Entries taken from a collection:
_ _ _ _ _
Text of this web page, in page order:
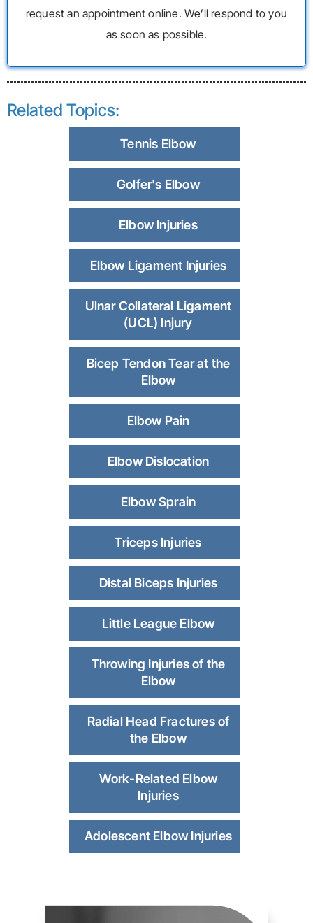
request an appointment online. We’ll respond to you
as soon as possible.
Related Topics:
Tennis Elbow
Golfer's Elbow
Elbow Injuries
Elbow Ligament Injuries
Ulnar Collateral Ligament
(UCL) Injury
Bicep Tendon Tear at the
Elbow
Elbow Pain
Elbow Dislocation
Elbow Sprain
Triceps Injuries
Distal Biceps Injuries
Little League Elbow
Throwing Injuries of the
Elbow
Radial Head Fractures of
the Elbow
Work-Related Elbow
Injuries
Adolescent Elbow Injuries
_ _ _ _ _
Instructions for the task: The preceding entries are to be written out again exactly, with the pictures removed.

Response below:
Text of this web page, in page order:
request an appointment online. We’ll respond to you
as soon as possible.
Related Topics:
Tennis Elbow
Golfer's Elbow
Elbow Injuries
Elbow Ligament Injuries
Ulnar Collateral Ligament
(UCL) Injury
Bicep Tendon Tear at the
Elbow
Elbow Pain
Elbow Dislocation
Elbow Sprain
Triceps Injuries
Distal Biceps Injuries
Little League Elbow
Throwing Injuries of the
Elbow
Radial Head Fractures of
the Elbow
Work-Related Elbow
Injuries
Adolescent Elbow Injuries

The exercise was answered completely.